## Listed records

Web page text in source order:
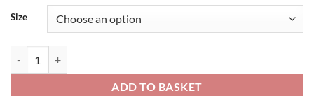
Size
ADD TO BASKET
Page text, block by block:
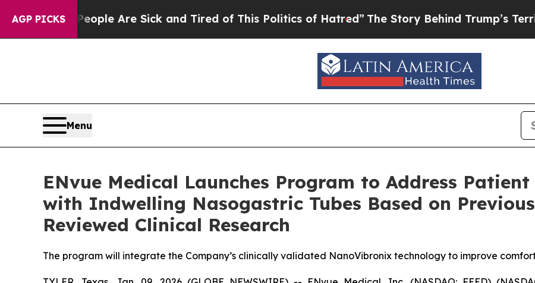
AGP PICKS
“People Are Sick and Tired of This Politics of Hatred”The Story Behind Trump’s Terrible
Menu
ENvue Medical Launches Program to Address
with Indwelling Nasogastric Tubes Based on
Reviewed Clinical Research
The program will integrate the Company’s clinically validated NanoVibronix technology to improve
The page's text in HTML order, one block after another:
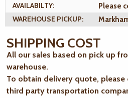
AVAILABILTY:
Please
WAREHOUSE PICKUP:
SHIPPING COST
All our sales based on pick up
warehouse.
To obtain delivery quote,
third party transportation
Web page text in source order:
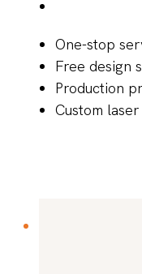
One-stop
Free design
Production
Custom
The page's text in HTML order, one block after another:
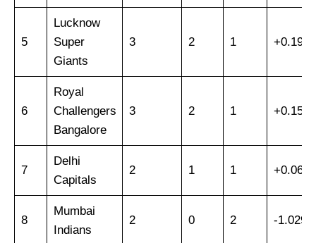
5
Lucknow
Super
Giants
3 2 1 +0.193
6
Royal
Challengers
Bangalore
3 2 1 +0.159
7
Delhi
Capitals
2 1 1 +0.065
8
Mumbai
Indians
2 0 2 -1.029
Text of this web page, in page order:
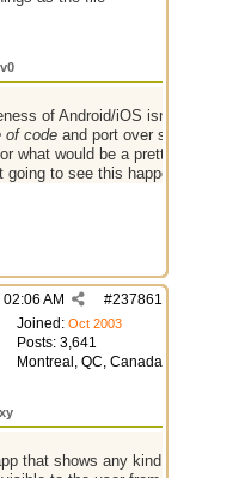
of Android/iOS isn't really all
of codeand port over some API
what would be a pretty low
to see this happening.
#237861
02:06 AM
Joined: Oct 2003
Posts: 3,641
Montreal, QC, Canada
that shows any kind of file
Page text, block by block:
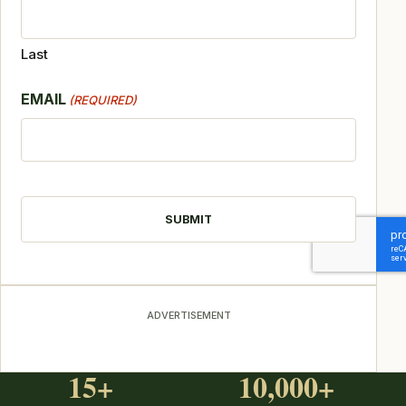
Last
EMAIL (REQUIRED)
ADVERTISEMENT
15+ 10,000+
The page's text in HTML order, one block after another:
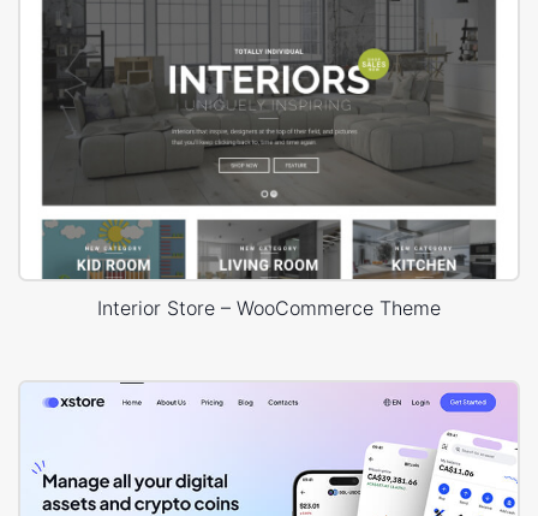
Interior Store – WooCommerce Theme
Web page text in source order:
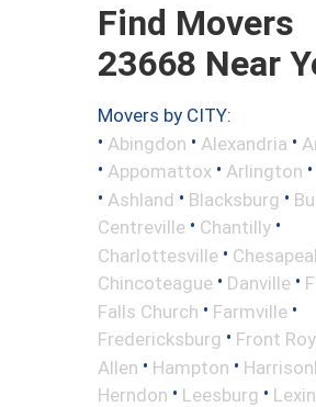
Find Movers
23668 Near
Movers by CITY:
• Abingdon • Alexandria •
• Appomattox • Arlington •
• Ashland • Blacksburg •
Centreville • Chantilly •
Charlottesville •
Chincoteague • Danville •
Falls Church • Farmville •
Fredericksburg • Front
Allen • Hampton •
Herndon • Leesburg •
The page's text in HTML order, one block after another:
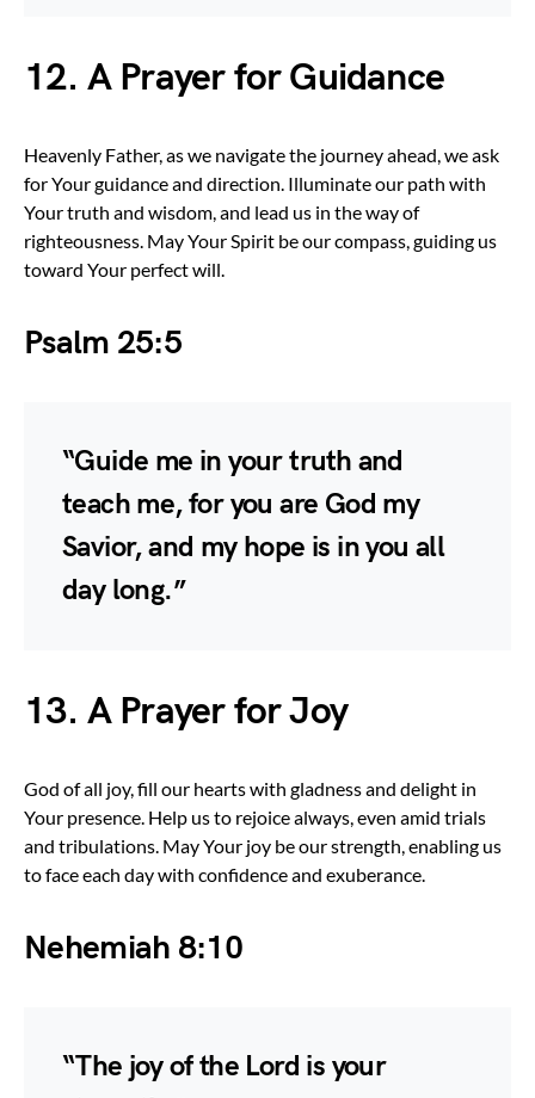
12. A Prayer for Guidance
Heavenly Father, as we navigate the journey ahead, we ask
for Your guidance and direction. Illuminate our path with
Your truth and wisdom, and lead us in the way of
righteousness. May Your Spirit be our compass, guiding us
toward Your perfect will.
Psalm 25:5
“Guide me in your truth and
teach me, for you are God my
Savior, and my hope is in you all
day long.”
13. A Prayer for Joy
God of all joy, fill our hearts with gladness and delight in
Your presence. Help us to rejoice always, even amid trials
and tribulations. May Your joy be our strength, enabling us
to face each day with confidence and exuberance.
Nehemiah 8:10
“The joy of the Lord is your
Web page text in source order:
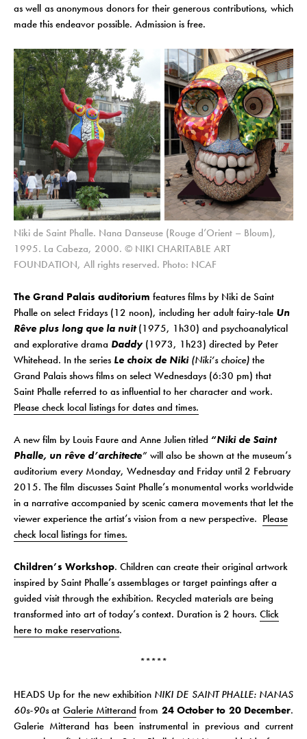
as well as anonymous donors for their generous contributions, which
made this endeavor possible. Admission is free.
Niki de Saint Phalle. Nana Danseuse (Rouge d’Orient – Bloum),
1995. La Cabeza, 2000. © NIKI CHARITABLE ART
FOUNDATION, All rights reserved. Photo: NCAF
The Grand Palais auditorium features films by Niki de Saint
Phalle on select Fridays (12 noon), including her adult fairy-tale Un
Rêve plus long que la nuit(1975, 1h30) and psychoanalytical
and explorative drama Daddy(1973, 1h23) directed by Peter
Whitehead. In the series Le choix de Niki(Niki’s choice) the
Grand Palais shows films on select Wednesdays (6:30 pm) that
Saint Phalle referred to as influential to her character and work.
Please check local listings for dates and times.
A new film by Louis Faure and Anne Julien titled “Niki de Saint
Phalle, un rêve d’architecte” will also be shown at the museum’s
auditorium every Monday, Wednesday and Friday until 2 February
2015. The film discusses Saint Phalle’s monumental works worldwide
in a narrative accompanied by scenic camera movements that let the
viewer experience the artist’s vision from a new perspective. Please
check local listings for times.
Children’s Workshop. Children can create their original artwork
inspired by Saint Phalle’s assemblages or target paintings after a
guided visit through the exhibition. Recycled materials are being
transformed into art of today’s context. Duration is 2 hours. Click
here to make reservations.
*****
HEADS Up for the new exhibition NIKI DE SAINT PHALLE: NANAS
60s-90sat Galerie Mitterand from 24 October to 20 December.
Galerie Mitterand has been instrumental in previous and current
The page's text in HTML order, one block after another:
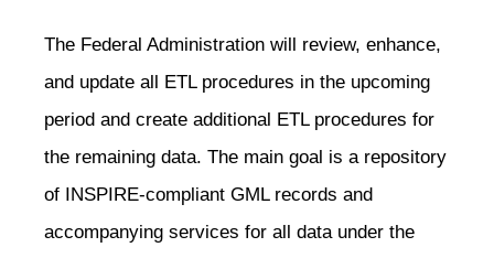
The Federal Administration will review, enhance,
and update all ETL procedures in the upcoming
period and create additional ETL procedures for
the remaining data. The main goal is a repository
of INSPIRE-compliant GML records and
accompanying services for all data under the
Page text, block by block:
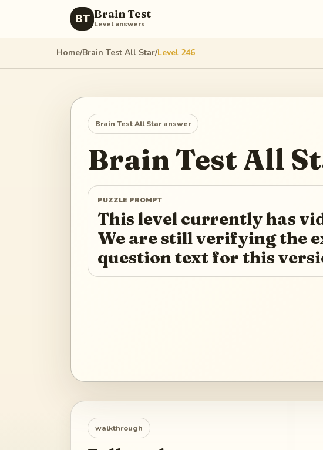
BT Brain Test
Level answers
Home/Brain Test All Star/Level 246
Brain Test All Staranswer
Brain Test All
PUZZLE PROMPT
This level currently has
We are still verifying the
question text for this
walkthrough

## What to do
Find the line with "13. A Prayer for Joy" in the data above, and from there retype each line exactly through the line with "Grand Palais shows", skipping the pictures along the way.

## Exercise result
13. A Prayer for Joy
God of all joy, fill our hearts with gladness and delight in
Your presence. Help us to rejoice always, even amid trials
and tribulations. May Your joy be our strength, enabling us
to face each day with confidence and exuberance.
Nehemiah 8:10
“The joy of the Lord is your
Web page text in source order:
as well as anonymous donors for their generous contributions, which
made this endeavor possible. Admission is free.
Niki de Saint Phalle. Nana Danseuse (Rouge d’Orient – Bloum),
1995. La Cabeza, 2000. © NIKI CHARITABLE ART
FOUNDATION, All rights reserved. Photo: NCAF
The Grand Palais auditorium features films by Niki de Saint
Phalle on select Fridays (12 noon), including her adult fairy-tale Un
Rêve plus long que la nuit(1975, 1h30) and psychoanalytical
and explorative drama Daddy(1973, 1h23) directed by Peter
Whitehead. In the series Le choix de Niki(Niki’s choice) the
Grand Palais shows films on select Wednesdays (6:30 pm) that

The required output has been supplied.